La foire de Toamasina installée entre la plage et le « bord » est un lieu de festivité incontournable. Ouverte de 8h à 21h, elle attire les Malgaches en quête de divertissement. Elle vient d'être déplacée en raison d'un projet d'urbanisme.

Nestor, 21 ans, vient d'effectuer un salto depuis une nacelle de la plus grande roue, provoquant rires et encouragements autour de lui. Les spectateurs vivent pourtant sans le savoir la dernière soirée de cette fête foraine car dès le lendemain, jeudi 24 août, elle a commencé à être démontée.

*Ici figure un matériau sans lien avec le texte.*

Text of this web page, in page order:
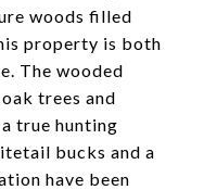
woods filled
property is both
The wooded
trees and
true hunting
bucks and a
have been
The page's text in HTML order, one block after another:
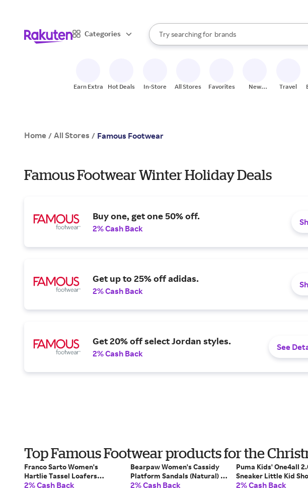
Categories
Search Rakuten
Try searching for
stores
brands
groceries
When autocomplete results are available, use the
Earn Extra Hot Deals In-Store All Stores Favorites
New
Travel
Home / All Stores / Famous Footwear
Famous Footwear Winter Holiday Deals
Buy one, get one 50% off.
2% Cash Back
Get up to 25% off adidas.
2% Cash Back
Get 20% off select Jordan styles.
2% Cash Back
See
Top Famous Footwear products for the
Franco Sarto Women's
Hartlie Tassel Loafers
(Denim Blue Suede) - Size 7.0
2% Cash Back
Bearpaw Women's Cassidy
Platform Sandals (Natural) -
Size 9.0 M
2% Cash Back
Puma Kids' One4all
Sneaker Little Kid
(Pink) - Size 13.0 M
2% Cash Back
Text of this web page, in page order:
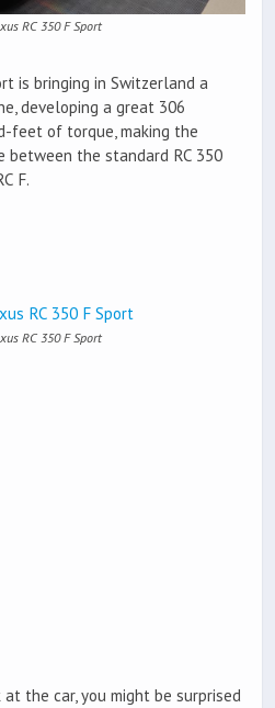
RC 350 F Sport
is bringing in Switzerland a
developing a great 306
feet of torque, making the
between the standard RC 350
F.
RC 350 F Sport
the car, you might be surprised
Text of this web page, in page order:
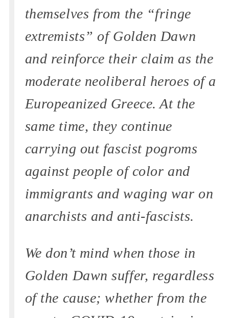
themselves from the “fringe
extremists” of Golden Dawn
and reinforce their claim as the
moderate neoliberal heroes of a
Europeanized Greece. At the
same time, they continue
carrying out fascist pogroms
against people of color and
immigrants and waging war on
anarchists and anti-fascists.
We don’t mind when those in
Golden Dawn suffer, regardless
of the cause; whether from the
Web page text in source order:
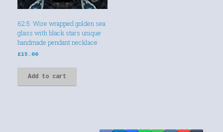
62.5. Wire wrapped golden sea
glass with black stars unique
handmade pendant necklace
£15.00
Add to cart
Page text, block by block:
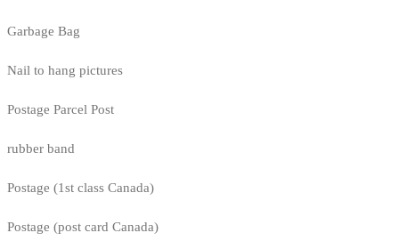
Garbage Bag
Nail to hang pictures
Postage Parcel Post
rubber band
Postage (1st class Canada)
Postage (post card Canada)
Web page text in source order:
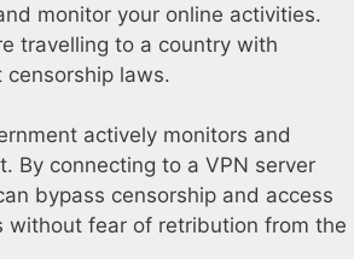
monitor your online activities.
travelling to a country with
laws.
actively monitors and
By connecting to a VPN server
bypass censorship and access
without fear of retribution from the
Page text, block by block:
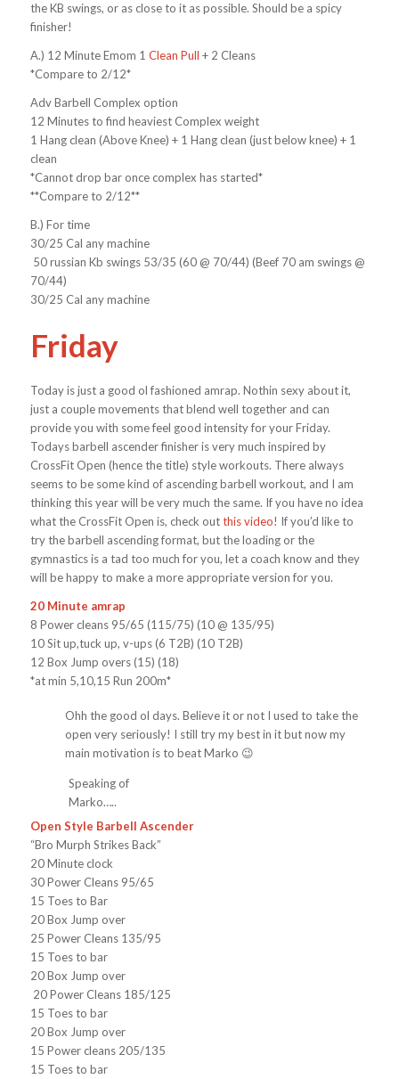
the KB swings, or as close to it as possible. Should be a spicy
finisher!
A.) 12 Minute Emom 1 Clean Pull + 2 Cleans
*Compare to 2/12*
Adv Barbell Complex option
12 Minutes to find heaviest Complex weight
1 Hang clean (Above Knee) + 1 Hang clean (just below knee) + 1
clean
*Cannot drop bar once complex has started*
**Compare to 2/12**
B.) For time
30/25 Cal any machine
50 russian Kb swings 53/35 (60 @ 70/44) (Beef 70 am swings @
70/44)
30/25 Cal any machine
Friday
Today is just a good ol fashioned amrap. Nothin sexy about it,
just a couple movements that blend well together and can
provide you with some feel good intensity for your Friday.
Todays barbell ascender finisher is very much inspired by
CrossFit Open (hence the title) style workouts. There always
seems to be some kind of ascending barbell workout, and I am
thinking this year will be very much the same. If you have no idea
what the CrossFit Open is, check outthis video! If you’d like to
try the barbell ascending format, but the loading or the
gymnastics is a tad too much for you, let a coach know and they
will be happy to make a more appropriate version for you.
20 Minute amrap
8 Power cleans 95/65 (115/75) (10 @ 135/95)
10 Sit up,tuck up, v-ups (6 T2B) (10 T2B)
12 Box Jump overs (15) (18)
*at min 5,10,15 Run 200m*
Ohh the good ol days. Believe it or not I used to take the
open very seriously! I still try my best in it but now my
main motivation is to beat Marko 😉
Speaking of
Marko…..
Open Style Barbell Ascender
“Bro Murph Strikes Back”
20 Minute clock
30 Power Cleans 95/65
15 Toes to Bar
20 Box Jump over
25 Power Cleans 135/95
15 Toes to bar
20 Box Jump over
20 Power Cleans 185/125
15 Toes to bar
20 Box Jump over
15 Power cleans 205/135
15 Toes to bar
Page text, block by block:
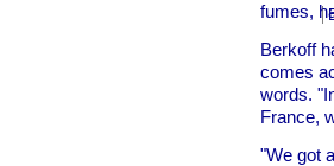
fumes,
Berkoff
comes
words.
France,
"We got
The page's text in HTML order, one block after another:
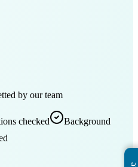
by our team
checked
Background

En deux jours, la plage a fait place nette et de hautes palissades se sont dressées pour séparer le bord de la route. Il n'est plus possible de venir se promener à cet endroit. La faute au projet d'urbanisme « Miami», décidé par le gouvernement : la plage doit être vidée afin d'accueillir la construction de nouveaux magasins en dur.

Pour Nathan, 20 ans, « le président développe la ville mais oublie le social ». Selon lui, le projet est trop grand pour la ville de Toamasina et peu adapté à la population locale.

Quant à Silvano, 23 ans, travailleur chargé de l'installation des palissades, il s'attriste de la situation : « Ça dérangeait la commune que les forains soient là ». Cependant, les attractions n'ont pas vocation à être supprimées puisqu'elles ont été déplacées 200 mètres plus loin, sur la plage en direction du port.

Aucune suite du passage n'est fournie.